Exclude the pictures, then copy word for word the lines running from the beginning of the records through the line with "accessible to every".

## Data section
"""

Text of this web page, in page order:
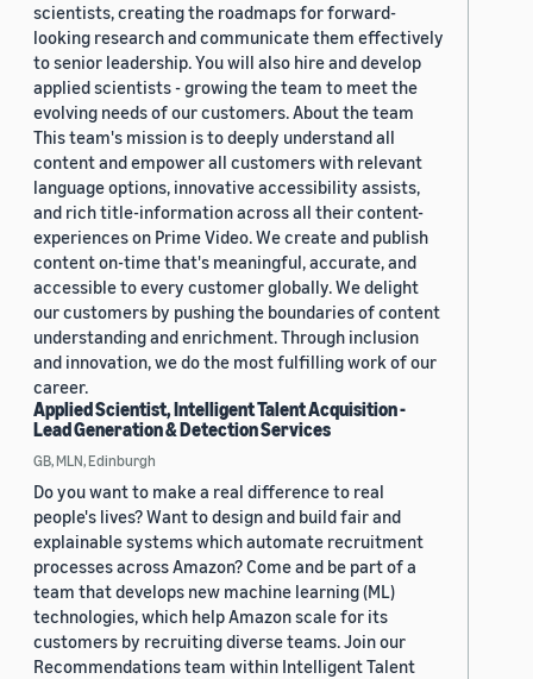
scientists, creating the roadmaps for forward-
looking research and communicate them effectively
to senior leadership. You will also hire and develop
applied scientists - growing the team to meet the
evolving needs of our customers. About the team
This team's mission is to deeply understand all
content and empower all customers with relevant
language options, innovative accessibility assists,
and rich title-information across all their content-
experiences on Prime Video. We create and publish
content on-time that's meaningful, accurate, and
accessible to every customer globally. We delight
our customers by pushing the boundaries of content
understanding and enrichment. Through inclusion
and innovation, we do the most fulfilling work of our
career.
Applied Scientist, Intelligent Talent Acquisition -
Lead Generation & Detection Services
GB, MLN, Edinburgh
Do you want to make a real difference to real
people's lives? Want to design and build fair and
explainable systems which automate recruitment
processes across Amazon? Come and be part of a
team that develops new machine learning (ML)
technologies, which help Amazon scale for its
customers by recruiting diverse teams. Join our
Recommendations team within Intelligent Talent
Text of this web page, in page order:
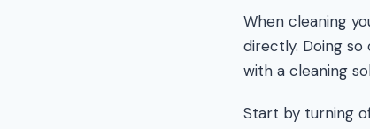
When cleaning
directly. Doing so
with a cleaning
Start by turning
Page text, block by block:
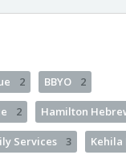
2 BBYO 2
2 Hamilton
Services 3 Kehila
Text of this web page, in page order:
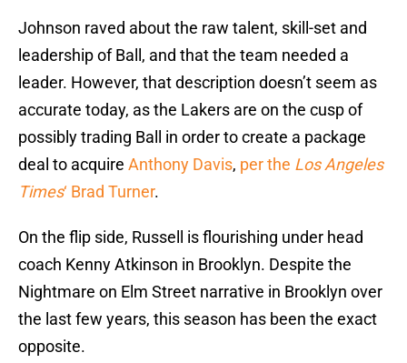
Johnson raved about the raw talent, skill-set and
leadership of Ball, and that the team needed a
leader. However, that description doesn’t seem as
accurate today, as the Lakers are on the cusp of
possibly trading Ball in order to create a package
deal to acquire Anthony Davis, per the Los Angeles
Times‘ Brad Turner.
On the flip side, Russell is flourishing under head
coach Kenny Atkinson in Brooklyn. Despite the
Nightmare on Elm Street narrative in Brooklyn over
the last few years, this season has been the exact
opposite.
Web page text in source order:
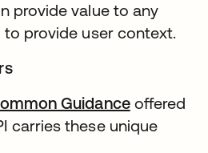
provide value to any
provide user context.
Guidanceoffered
carries these unique
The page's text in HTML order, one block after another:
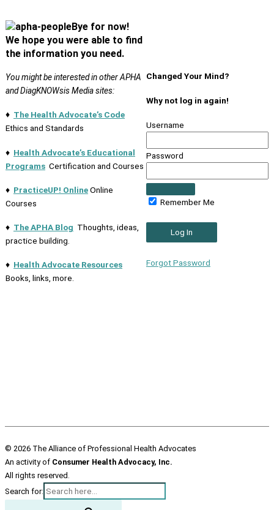
Bye for now!
We hope you were able to find
the information you need.
You might be interested in other APHA
and DiagKNOWsis Media sites:
♦ The Health Advocate’s Code
Ethics and Standards
♦ Health Advocate’s Educational
Programs Certification and Courses
♦ PracticeUP! OnlineOnline
Courses
♦ The APHA Blog Thoughts, ideas,
practice building.
♦ Health Advocate Resources
Books, links, more.
Changed Your Mind?
Why not log in again!
Username
Password
Remember Me
Forgot Password
© 2026 The Alliance of Professional Health Advocates
An activity of Consumer Health Advocacy, Inc.
All rights reserved.
Search for:
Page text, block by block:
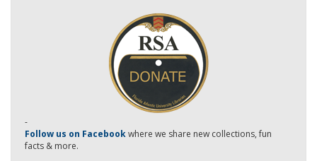
-
Follow us on Facebookwhere we share new collections, fun
facts & more.
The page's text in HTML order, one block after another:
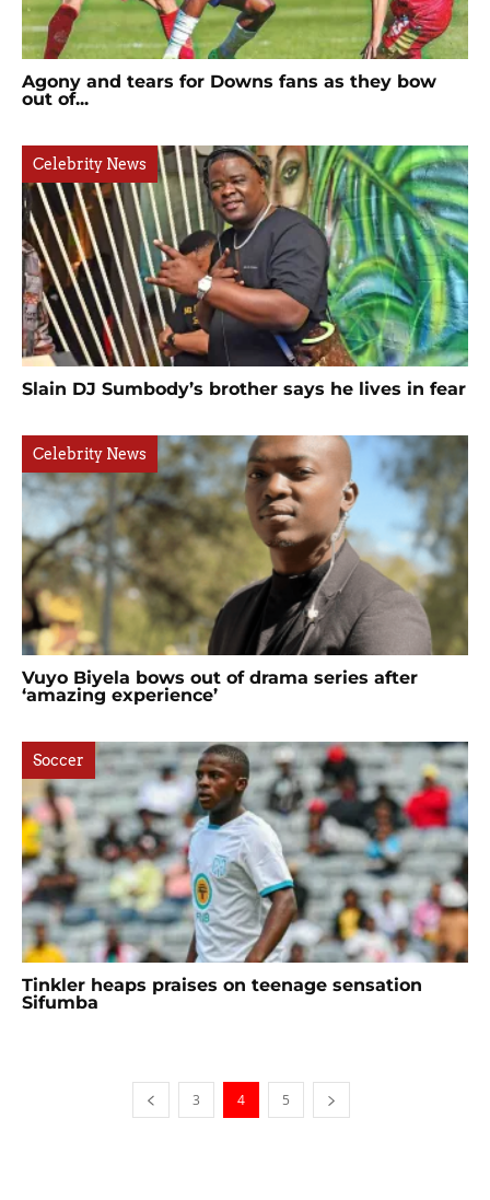
Agony and tears for Downs fans as they bow
out of...
Celebrity News
Slain DJ Sumbody’s brother says he lives in fear
Celebrity News
Vuyo Biyela bows out of drama series after
‘amazing experience’
Soccer
Tinkler heaps praises on teenage sensation
Sifumba
3 4 5
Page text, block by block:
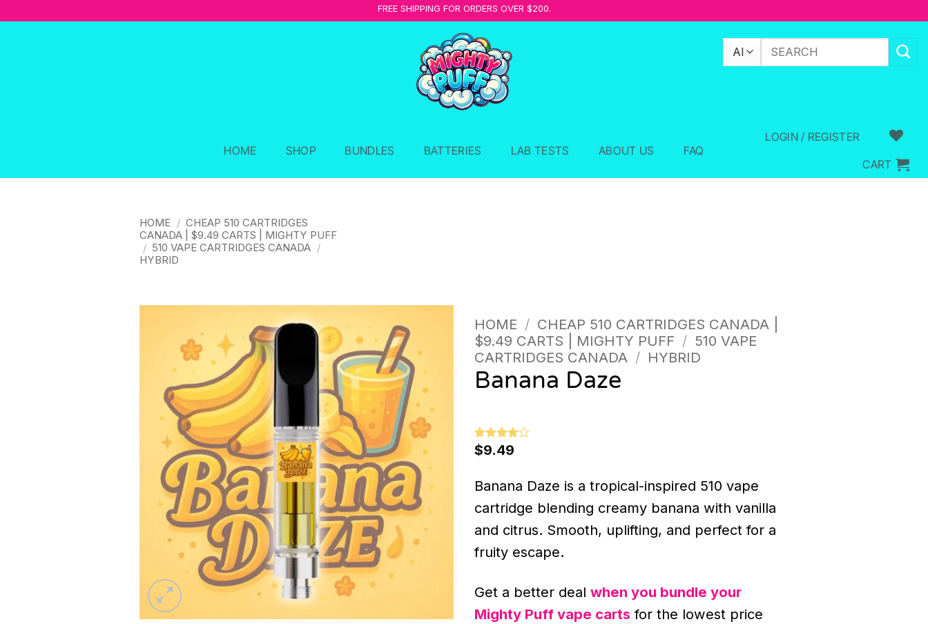
FREE SHIPPING FOR ORDERS OVER $200.
Search
HOME SHOP BUNDLES BATTERIES LAB TESTS ABOUT US FAQ
LOGIN / REGISTER
CART
HOME / CHEAP 510 CARTRIDGES
CANADA | $9.49 CARTS | MIGHTY PUFF
/ 510 VAPE CARTRIDGES CANADA /
HYBRID
HOME / CHEAP 510 CARTRIDGES CANADA |
$9.49 CARTS | MIGHTY PUFF / 510 VAPE
CARTRIDGES CANADA / HYBRID
Banana Daze
Rated4
out of 5
1
customer
rating
$9.49
Banana Daze is a tropical-inspired 510 vape
cartridge blending creamy banana with vanilla
and citrus. Smooth, uplifting, and perfect for a
fruity escape.
Get a better deal when you bundle your
Mighty Puff vape carts for the lowest price
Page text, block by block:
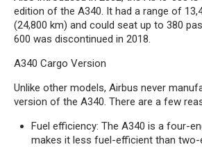
edition of the A340. It had a range of
(24,800 km) and could seat up to 380
600 was discontinued in 2018.
A340 Cargo Version
Unlike other models, Airbus never
version of the A340. There are a few
Fuel efficiency: The A340 is a four-
makes it less fuel-efficient than two-
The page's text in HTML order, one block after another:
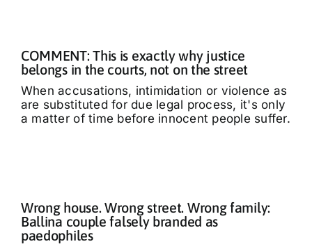
COMMENT: This is exactly why justice
belongs in the courts, not on the street
When accusations, intimidation or violence as
are substituted for due legal process, it's only
a matter of time before innocent people suffer.
Wrong house. Wrong street. Wrong family:
Ballina couple falsely branded as
paedophiles
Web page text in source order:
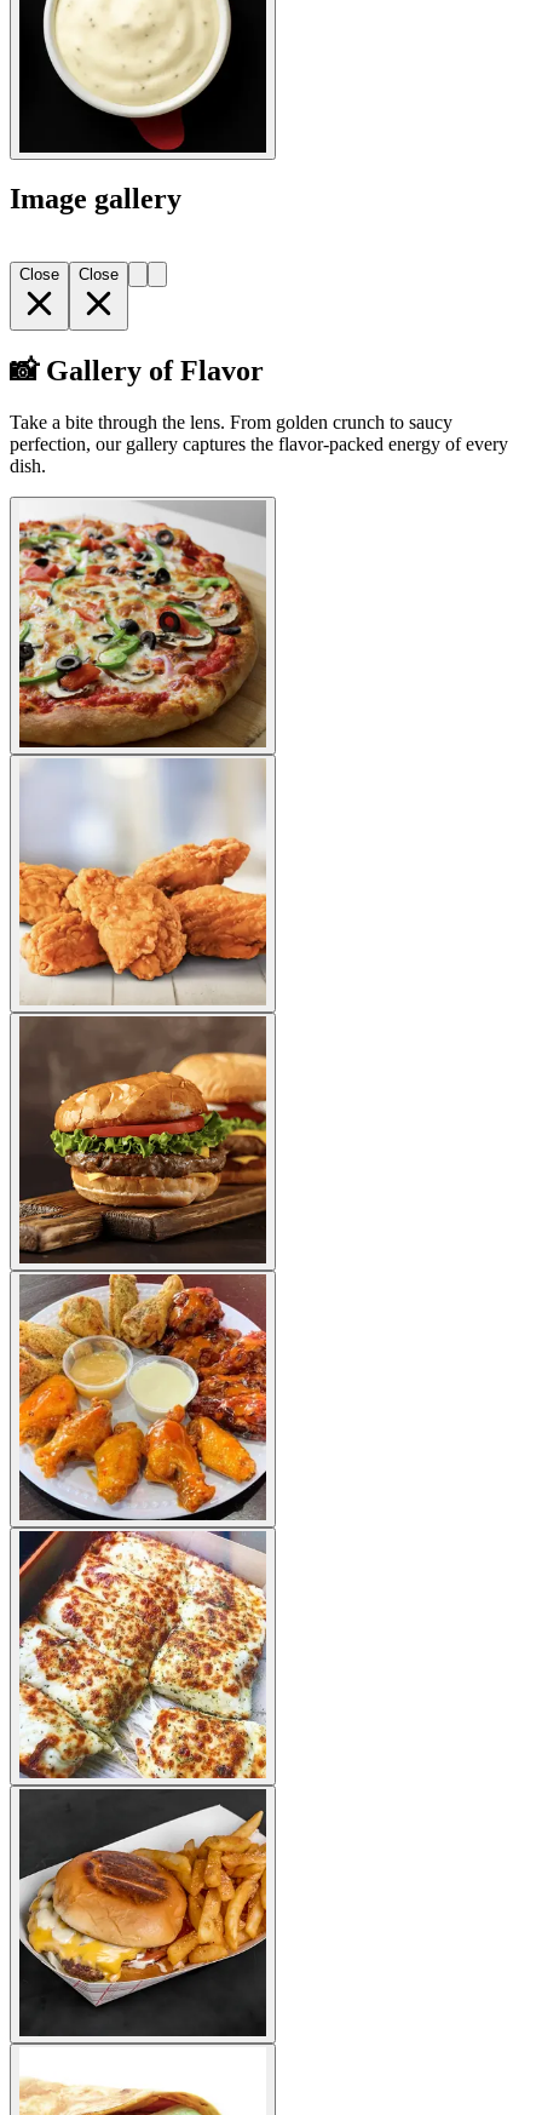
Image gallery
Close Close
📸 Gallery of Flavor
Take a bite through the lens. From golden crunch to saucy
perfection, our gallery captures the flavor-packed energy of every
dish.
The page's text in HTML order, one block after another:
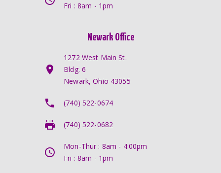
Fri : 8am - 1pm
Newark Office
1272 West Main St.
Bldg. 6
Newark, Ohio 43055
(740) 522-0674
(740) 522-0682
Mon-Thur : 8am - 4:00pm
Fri : 8am - 1pm
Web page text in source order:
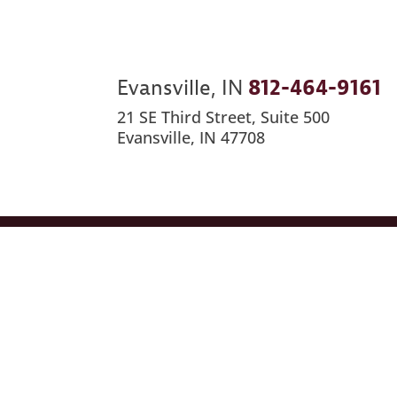
Evansville, IN 812-464-9161
21 SE Third Street, Suite 500
Evansville, IN 47708
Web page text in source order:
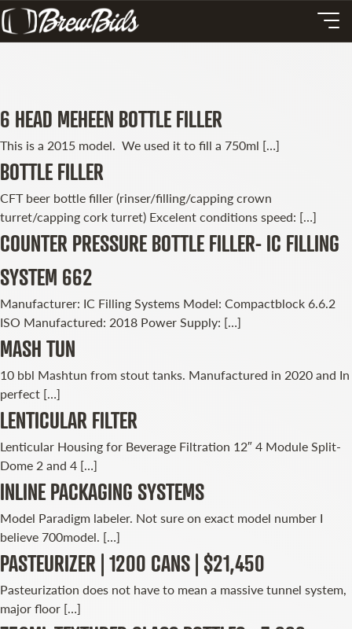
6 HEAD MEHEEN BOTTLE FILLER
This is a 2015 model. We used it to fill a 750ml […]
BOTTLE FILLER
CFT beer bottle filler (rinser/filling/capping crown
turret/capping cork turret) Excelent conditions speed: […]
COUNTER PRESSURE BOTTLE FILLER- IC FILLING
SYSTEM 662
Manufacturer: IC Filling Systems Model: Compactblock 6.6.2
ISO Manufactured: 2018 Power Supply: […]
MASH TUN
10 bbl Mashtun from stout tanks. Manufactured in 2020 and In
perfect […]
LENTICULAR FILTER
Lenticular Housing for Beverage Filtration 12″ 4 Module Split-
Dome 2 and 4 […]
INLINE PACKAGING SYSTEMS
Model Paradigm labeler. Not sure on exact model number I
believe 700model. […]
PASTEURIZER | 1200 CANS | $21,450
Pasteurization does not have to mean a massive tunnel system,
major floor […]
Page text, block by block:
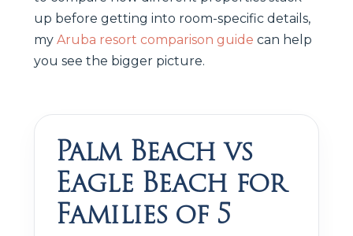
up before getting into room-specific details,
my Aruba resort comparison guide can help
you see the bigger picture.
Palm Beach vs
Eagle Beach for
Families of 5
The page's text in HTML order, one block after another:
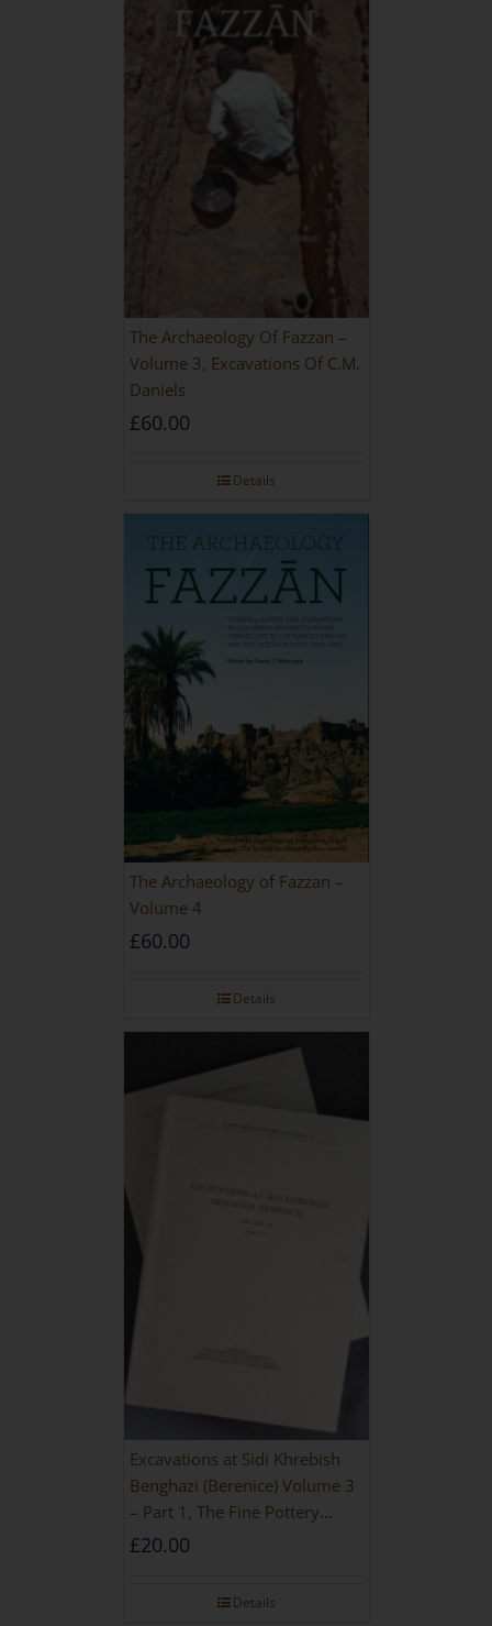
The Archaeology Of Fazzan –
Volume 3, Excavations Of C.M.
Daniels
£60.00
Details
The Archaeology of Fazzan –
Volume 4
£60.00
Details
Excavations at Sidi Khrebish
Benghazi (Berenice) Volume 3
– Part 1, The Fine Pottery
[PAPERBACK]
£20.00
Details
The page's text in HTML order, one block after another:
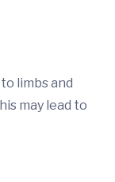
limbs and
may lead to
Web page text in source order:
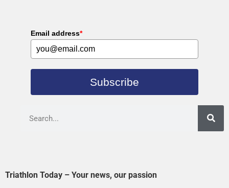
Email address*
Subscribe
Triathlon Today – Your news, our passion
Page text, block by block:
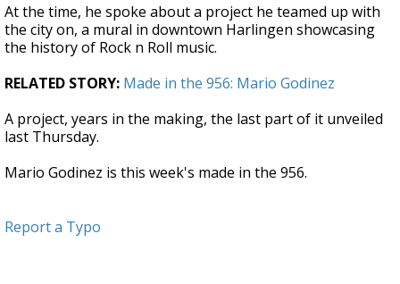
49
seconds
At the time, he spoke about a project he teamed up with
the city on, a mural in downtown Harlingen showcasing
the history of Rock n Roll music.
RELATED STORY: Made in the 956: Mario Godinez
A project, years in the making, the last part of it unveiled
last Thursday.
Mario Godinez is this week's made in the 956.
Report a Typo
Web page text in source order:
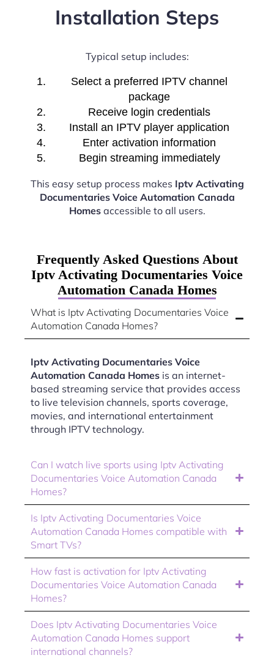
Installation Steps
Typical setup includes:
Select a preferred IPTV channel
package
Receive login credentials
Install an IPTV player application
Enter activation information
Begin streaming immediately
This easy setup process makes Iptv Activating
Documentaries Voice Automation Canada
Homesaccessible to all users.
Frequently Asked Questions About
Iptv Activating Documentaries Voice
Automation Canada Homes
What is Iptv Activating Documentaries Voice
Automation Canada Homes?
Iptv Activating Documentaries Voice
Automation Canada Homes is an internet-
based streaming service that provides access
to live television channels, sports coverage,
movies, and international entertainment
through IPTV technology.
Can I watch live sports using Iptv Activating
Documentaries Voice Automation Canada
Homes?
Is Iptv Activating Documentaries Voice
Automation Canada Homes compatible with
Smart TVs?
How fast is activation for Iptv Activating
Documentaries Voice Automation Canada
Homes?
Does Iptv Activating Documentaries Voice
Automation Canada Homes support
international channels?
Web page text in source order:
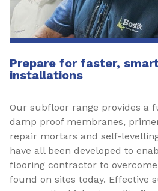
Prepare for faster,
installations
Our subfloor range provides a
damp proof membranes,
repair mortars and self-
have all been developed to
flooring contractor to
found on sites today. Effective
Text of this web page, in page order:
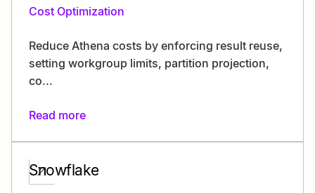
Cost Optimization
Reduce Athena costs by enforcing result reuse,
setting workgroup limits, partition projection,
co...
Read more
Snowflake
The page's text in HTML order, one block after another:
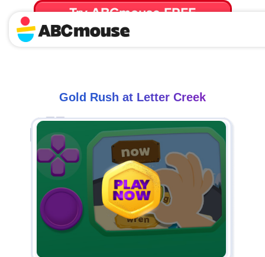
Try ABCmouse FREE
for 30 Days! Then just $14.99/mo. until canceled.
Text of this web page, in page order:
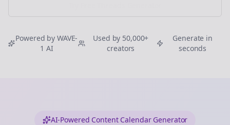
Powered by WAVE-
1 AI
Used by 50,000+
creators
Generate in
seconds
AI-Powered Content Calendar Generator
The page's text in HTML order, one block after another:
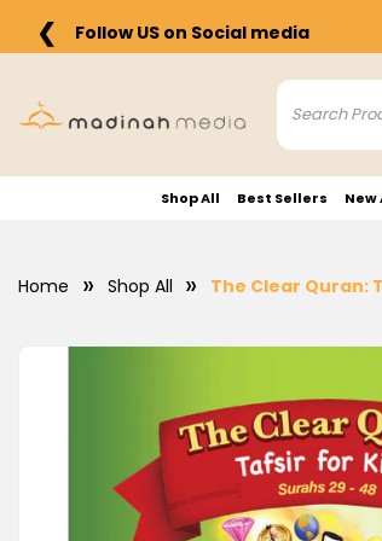
❮ Follow US on Social media
Shop All Best Sellers
Home Shop All The Clear Quran:
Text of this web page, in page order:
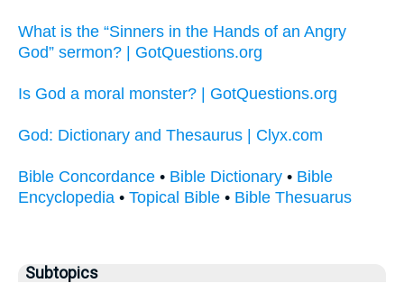
What is the “Sinners in the Hands of an Angry
God” sermon? | GotQuestions.org
Is God a moral monster? | GotQuestions.org
God: Dictionary and Thesaurus | Clyx.com
Bible Concordance • Bible Dictionary • Bible
Encyclopedia • Topical Bible • Bible Thesuarus
Subtopics

"""

## Task output
Text of this web page, in page order:
scientists, creating the roadmaps for forward-
looking research and communicate them effectively
to senior leadership. You will also hire and develop
applied scientists - growing the team to meet the
evolving needs of our customers. About the team
This team's mission is to deeply understand all
content and empower all customers with relevant
language options, innovative accessibility assists,
and rich title-information across all their content-
experiences on Prime Video. We create and publish
content on-time that's meaningful, accurate, and
accessible to every customer globally. We delight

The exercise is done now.